The conversation quickly moves to the raw center of Maki’s pain. He asks if his father still loves his mother. Itsuki’s answer is careful but unambiguous: he respects Masaki deeply, but that romantic love is gone. When Maki brings up the possibility of reuniting “if he were part of the deal,” Itsuki clarifies that custody was the one thing neither parent would budge on. They both love him, and they always will. That truth, spoken plainly, gives Maki a kind of closure he had not allowed himself to expect. Divorce does not mean a lack of love, it just means the shape of that love changed.
Then Maki pushes into the territory that has been eating at him since the karaoke date: Minato-san. Itsuki immediately understands what Maki is implying and swears there was no overlap. He and Minato only started meeting outside work after the divorce was finalized. Maki hears him out but does not let the question go easily. “Do you love Minato-san?” Itsuki takes a long pause, then admits that he does. It is the first time Maki has heard his father name a new feeling so directly, and it rearranges something. His father moved on. The world didn’t end.
That moment softens into a tiny, heartbreaking domestic note: Itsuki notices Maki’s dishpan hands and tells him to use hand cream before bed. It is the kind of paternal gesture Maki probably craved as a child, now arriving years too late, and the show lets it hang in the air without over-explaining. Maki still cannot call this man family, but the cold wall between them has thinned.
Nitta Nina, Unlikely Emotional Radar
Nina’s introduction into this episode is pure situational comedy at first. She’s at the same restaurant, yelling into her phone, stranded with a bill she cannot pay because her boyfriend ditched her to chase his “number one target.” Itsuki offers to cover the difference, but Maki cuts in and pays for her himself with a sharp, “You’re not family anymore, right? Quit trying to act like it.” It’s a small, defiant separation, and Nina clocks it instantly.
Outside the convenience store afterward, with a can of coffee that Maki also paid for, Nina drops the comic mask and speaks with the unnerving clarity she sometimes pulls out of nowhere. She tells Maki that his father’s emotional bomb was a dud: he missed his chance to explode, and now everything is too late. And then, without softening the words at all, she turns that lens on Maki himself. “You’re acting like you’re above it all, but you’re close to ending up a dud, too.” The metaphor is blunt and effective. Suppressing everything until you become emotionally frozen is exactly the path Maki was walking, and Nina sees it because she grew up watching adults who fought, made up, and let things break instead of calcifying.

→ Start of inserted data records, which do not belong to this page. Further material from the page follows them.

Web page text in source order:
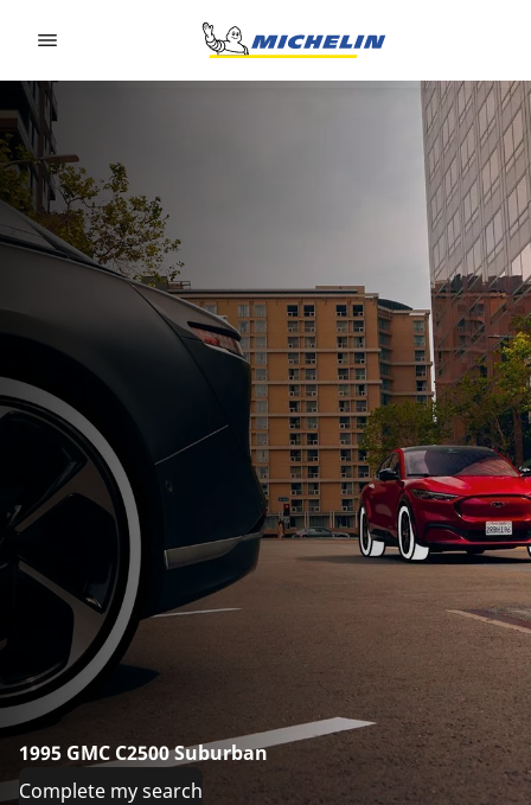
1995 GMC C2500 Suburban
Complete my search
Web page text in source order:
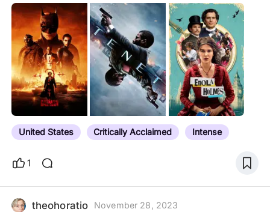
United States Critically Acclaimed Intense
1
theohoratio November 28, 2023
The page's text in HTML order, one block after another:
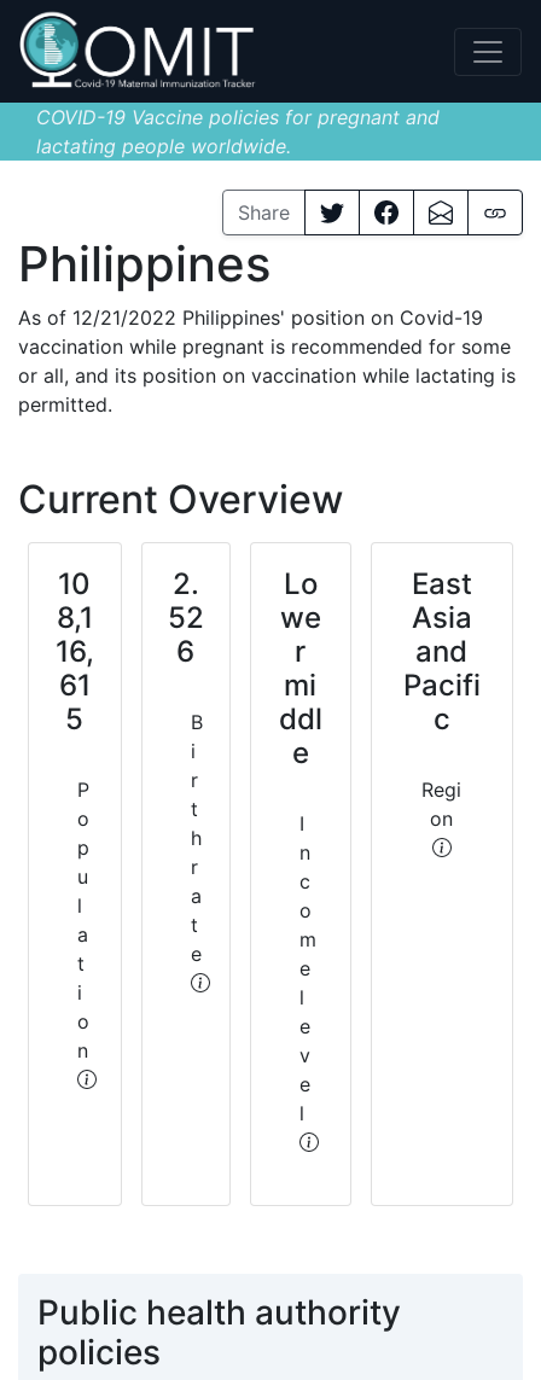
COVID-19 Vaccine policies for pregnant and
lactating people worldwide.
Share
Philippines
As of 12/21/2022 Philippines' position on Covid-19
vaccination while pregnant is recommended for some
or all, and its position on vaccination while lactating is
permitted.
Current Overview
10
8,1
16,
61
5
P
o
p
u
l
a
t
i
o
n
2.
52
6
B
i
r
t
h
r
a
t
e
Lo
we
r
mi
ddl
e
I
n
c
o
m
e
l
e
v
e
l
East
Asia
and
Pacifi
c
Regi
on
Public health authority
policies
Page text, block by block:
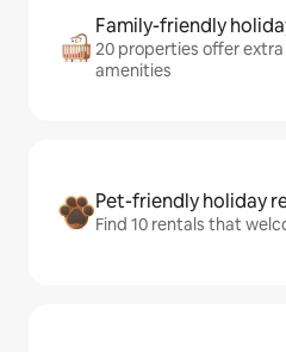
Family-friendly
20 properties offer
amenities
Pet-friendly holiday
Find 10 rentals that
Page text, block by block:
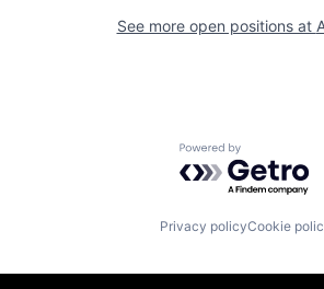
See more open positions at
Powered by
Privacy policyCookie
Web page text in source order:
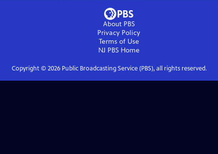
About PBS
Privacy Policy
Terms of Use
NJ PBSHome
Copyright © 2026Public Broadcasting Service (PBS), all rights reserved.
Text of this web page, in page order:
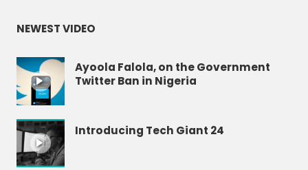
NEWEST VIDEO
Ayoola Falola, on the Government
Twitter Ban in Nigeria
Introducing Tech Giant 24
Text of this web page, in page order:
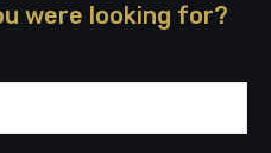
were looking for?
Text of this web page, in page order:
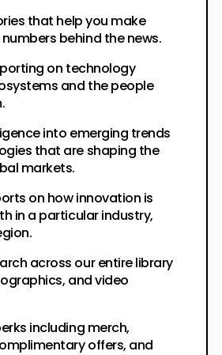
that help you make
behind the news.
on technology
and the people
into emerging trends
that are shaping the
markets.
on how innovation is
in a particular industry,
across our entire library
and video
including merch,
offers, and
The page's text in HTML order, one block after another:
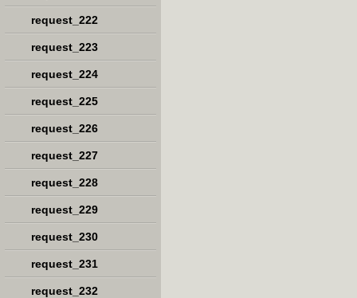
request_222
request_223
request_224
request_225
request_226
request_227
request_228
request_229
request_230
request_231
request_232
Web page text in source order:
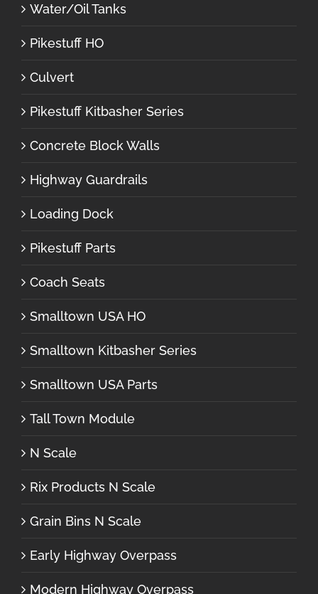
Water/Oil Tanks
Pikestuff HO
Culvert
Pikestuff Kitbasher Series
Concrete Block Walls
Highway Guardrails
Loading Dock
Pikestuff Parts
Coach Seats
Smalltown USA HO
Smalltown Kitbasher Series
Smalltown USA Parts
Tall Town Module
N Scale
Rix Products N Scale
Grain Bins N Scale
Early Highway Overpass
Modern Highway Overpass
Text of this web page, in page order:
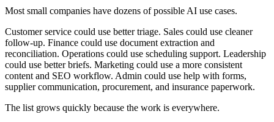
Most small companies have dozens of possible AI use cases.
Customer service could use better triage. Sales could use cleaner
follow-up. Finance could use document extraction and
reconciliation. Operations could use scheduling support. Leadership
could use better briefs. Marketing could use a more consistent
content and SEO workflow. Admin could use help with forms,
supplier communication, procurement, and insurance paperwork.
The list grows quickly because the work is everywhere.
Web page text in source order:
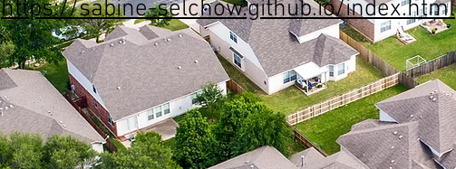
https://sabine-selchow.github.io/index.html
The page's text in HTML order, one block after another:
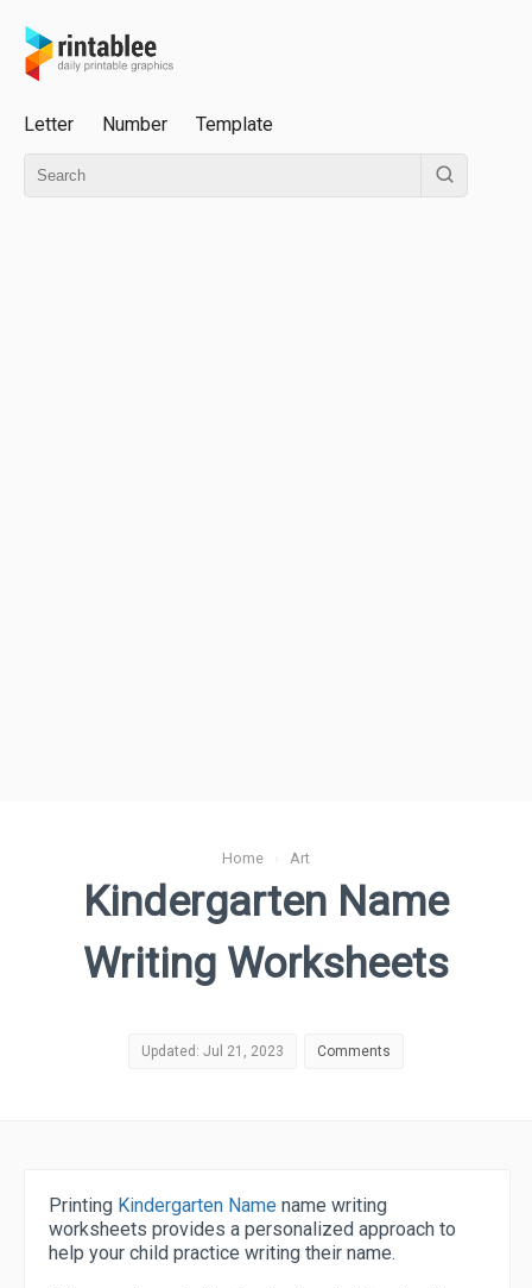
Letter Number Template
Home › Art
Kindergarten Name
Writing Worksheets
Updated: Jul 21, 2023 Comments
Printing Kindergarten Name name writing
worksheets provides a personalized approach to
help your child practice writing their name.
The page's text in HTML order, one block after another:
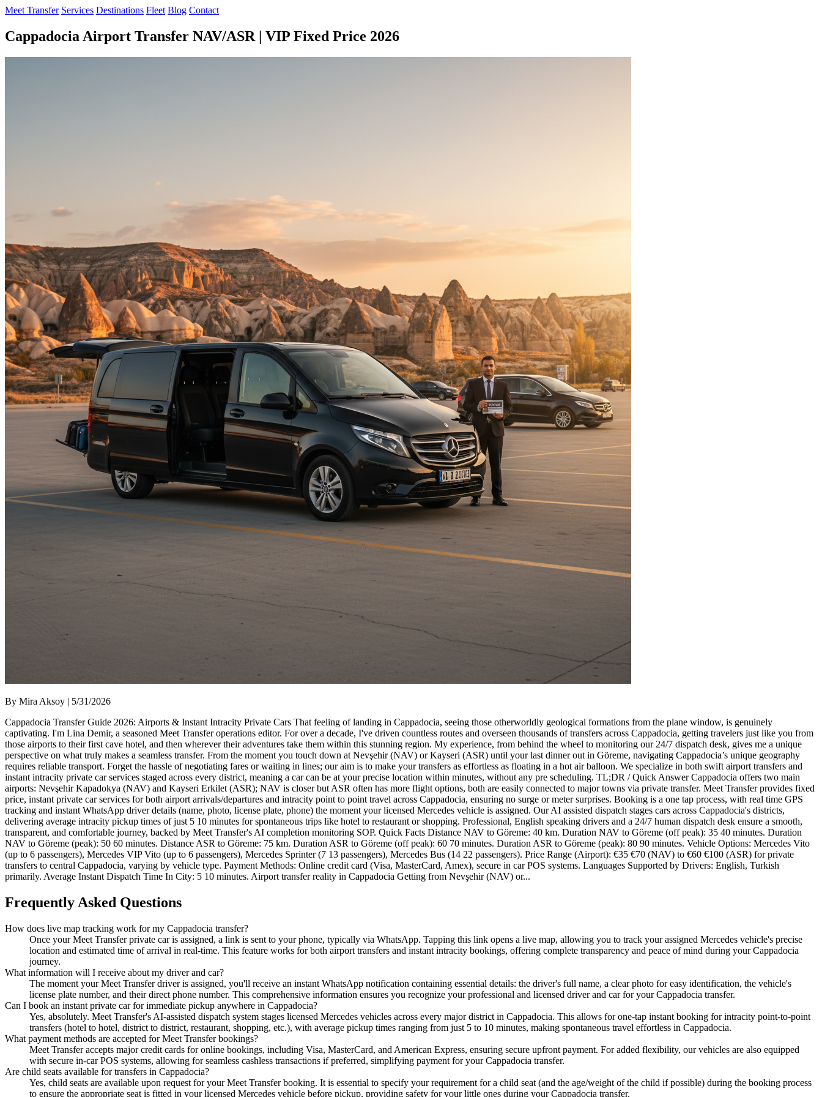
Meet Transfer Services Destinations Fleet Blog Contact
Cappadocia Airport Transfer NAV/ASR | VIP Fixed Price 2026
By Mira Aksoy | 5/31/2026
Cappadocia Transfer Guide 2026: Airports & Instant Intracity Private Cars That feeling of landing in Cappadocia, seeing those otherworldly geological formations from the plane window, is genuinely
captivating. I'm Lina Demir, a seasoned Meet Transfer operations editor. For over a decade, I've driven countless routes and overseen thousands of transfers across Cappadocia, getting travelers just like you from
those airports to their first cave hotel, and then wherever their adventures take them within this stunning region. My experience, from behind the wheel to monitoring our 24/7 dispatch desk, gives me a unique
perspective on what truly makes a seamless transfer. From the moment you touch down at Nevşehir (NAV) or Kayseri (ASR) until your last dinner out in Göreme, navigating Cappadocia’s unique geography
requires reliable transport. Forget the hassle of negotiating fares or waiting in lines; our aim is to make your transfers as effortless as floating in a hot air balloon. We specialize in both swift airport transfers and
instant intracity private car services staged across every district, meaning a car can be at your precise location within minutes, without any pre scheduling. TL;DR / Quick Answer Cappadocia offers two main
airports: Nevşehir Kapadokya (NAV) and Kayseri Erkilet (ASR); NAV is closer but ASR often has more flight options, both are easily connected to major towns via private transfer. Meet Transfer provides fixed
price, instant private car services for both airport arrivals/departures and intracity point to point travel across Cappadocia, ensuring no surge or meter surprises. Booking is a one tap process, with real time GPS
tracking and instant WhatsApp driver details (name, photo, license plate, phone) the moment your licensed Mercedes vehicle is assigned. Our AI assisted dispatch stages cars across Cappadocia's districts,
delivering average intracity pickup times of just 5 10 minutes for spontaneous trips like hotel to restaurant or shopping. Professional, English speaking drivers and a 24/7 human dispatch desk ensure a smooth,
transparent, and comfortable journey, backed by Meet Transfer's AI completion monitoring SOP. Quick Facts Distance NAV to Göreme: 40 km. Duration NAV to Göreme (off peak): 35 40 minutes. Duration
NAV to Göreme (peak): 50 60 minutes. Distance ASR to Göreme: 75 km. Duration ASR to Göreme (off peak): 60 70 minutes. Duration ASR to Göreme (peak): 80 90 minutes. Vehicle Options: Mercedes Vito
(up to 6 passengers), Mercedes VIP Vito (up to 6 passengers), Mercedes Sprinter (7 13 passengers), Mercedes Bus (14 22 passengers). Price Range (Airport): €35 €70 (NAV) to €60 €100 (ASR) for private
transfers to central Cappadocia, varying by vehicle type. Payment Methods: Online credit card (Visa, MasterCard, Amex), secure in car POS systems. Languages Supported by Drivers: English, Turkish
primarily. Average Instant Dispatch Time In City: 5 10 minutes. Airport transfer reality in Cappadocia Getting from Nevşehir (NAV) or...
Frequently Asked Questions
How does live map tracking work for my Cappadocia transfer?
Once your Meet Transfer private car is assigned, a link is sent to your phone, typically via WhatsApp. Tapping this link opens a live map, allowing you to track your assigned Mercedes vehicle's precise
location and estimated time of arrival in real-time. This feature works for both airport transfers and instant intracity bookings, offering complete transparency and peace of mind during your Cappadocia
journey.
What information will I receive about my driver and car?
The moment your Meet Transfer driver is assigned, you'll receive an instant WhatsApp notification containing essential details: the driver's full name, a clear photo for easy identification, the vehicle's
license plate number, and their direct phone number. This comprehensive information ensures you recognize your professional and licensed driver and car for your Cappadocia transfer.
Can I book an instant private car for immediate pickup anywhere in Cappadocia?
Yes, absolutely. Meet Transfer's AI-assisted dispatch system stages licensed Mercedes vehicles across every major district in Cappadocia. This allows for one-tap instant booking for intracity point-to-point
transfers (hotel to hotel, district to district, restaurant, shopping, etc.), with average pickup times ranging from just 5 to 10 minutes, making spontaneous travel effortless in Cappadocia.
What payment methods are accepted for Meet Transfer bookings?
Meet Transfer accepts major credit cards for online bookings, including Visa, MasterCard, and American Express, ensuring secure upfront payment. For added flexibility, our vehicles are also equipped
with secure in-car POS systems, allowing for seamless cashless transactions if preferred, simplifying payment for your Cappadocia transfer.
Are child seats available for transfers in Cappadocia?
Yes, child seats are available upon request for your Meet Transfer booking. It is essential to specify your requirement for a child seat (and the age/weight of the child if possible) during the booking process
to ensure the appropriate seat is fitted in your licensed Mercedes vehicle before pickup, providing safety for your little ones during your Cappadocia transfer.
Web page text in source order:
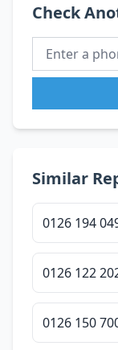
Check
Similar
0126 194
0126 122
0126 150
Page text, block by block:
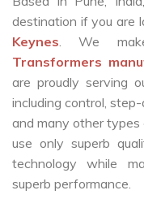
destination if you are
Keynes. We
Transformers
are proudly serving
including control,
and many other
use only superb
technology while
superb performance.
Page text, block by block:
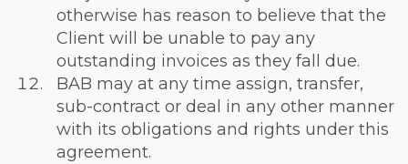
otherwise has reason to believe that the
Client will be unable to pay any
outstanding invoices as they fall due.
BAB may at any time assign, transfer,
sub-contract or deal in any other manner
with its obligations and rights under this
agreement.
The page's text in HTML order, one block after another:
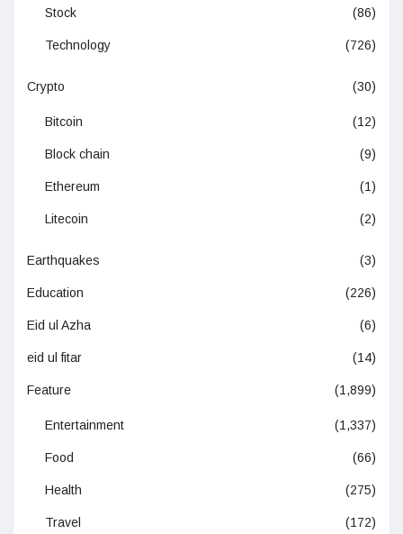
Stock (86)
Technology (726)
Crypto (30)
Bitcoin (12)
Block chain (9)
Ethereum (1)
Litecoin (2)
Earthquakes (3)
Education (226)
Eid ul Azha (6)
eid ul fitar (14)
Feature (1,899)
Entertainment (1,337)
Food (66)
Health (275)
Travel (172)
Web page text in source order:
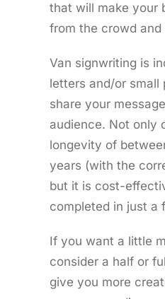
that will make your
from the crowd and
Van signwriting is
letters and/or small
share your
audience. Not only
longevity of
years (with the
but it is cost-
completed in just a
If you want a little
consider a half or
give you more

Her advice, delivered with her usual lack of filter, is to “clean your pipes” with Asanagi. The double entendre is so shameless that Maki has to tell her not to make it sound dirty, but the core of the suggestion is sincere: stop bottling things up, let someone in, or you will lose the people you actually care about. It’s a Nina speech that lands because the episode lets it sit in the cold night air, not as a joke, but as a genuinely perceptive moment from someone who has been watching from the sidelines all season.
Maki’s immediate response is to say he’ll call Umi, and you know he means it.
The Hug That Says More Than Words
Before any of the father drama, the episode gives us a scene that will stick with me for a long time. The study session ends, Yuu and Nozomu leave, and Umi hangs back. She is not her usual playful self. Yuu had casually said she wished she had a guy like Maki-kun in her life, and that small, offhand remark burrowed under Umi’s skin. She hugs Maki from behind, pressing her face into his back so he cannot see her expression, and tells him she got a little worried.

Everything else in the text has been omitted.